[Data records]
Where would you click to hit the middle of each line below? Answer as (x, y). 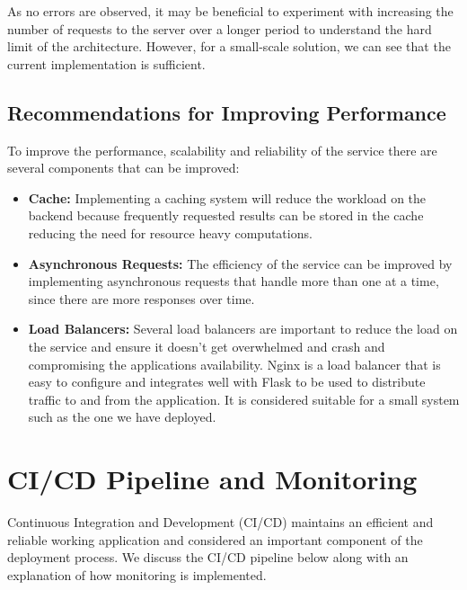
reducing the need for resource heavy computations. (170, 232)
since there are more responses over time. (141, 298)
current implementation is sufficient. (106, 63)
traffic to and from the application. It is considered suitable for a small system (244, 399)
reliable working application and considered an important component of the (215, 539)
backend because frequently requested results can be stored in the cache (226, 215)
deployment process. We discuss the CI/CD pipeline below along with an (208, 557)
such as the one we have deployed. (122, 417)
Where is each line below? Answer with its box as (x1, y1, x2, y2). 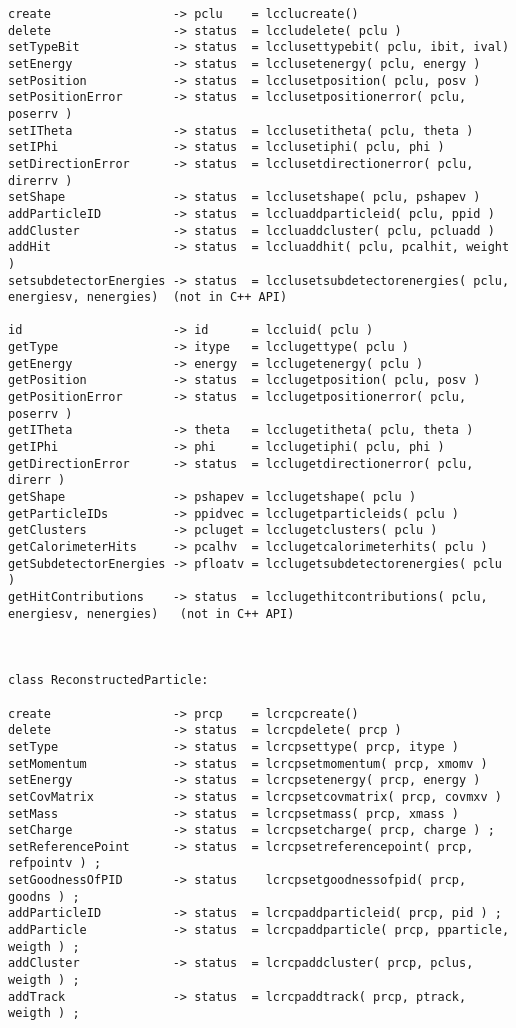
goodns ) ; (8, 889, 80, 904)
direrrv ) (8, 173, 73, 188)
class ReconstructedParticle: (8, 673, 209, 688)
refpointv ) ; (8, 856, 102, 871)

▸ Exercise requirements
Among the entries above, how many lines include "considered"? State the number and nothing else.

▸ Solution below
2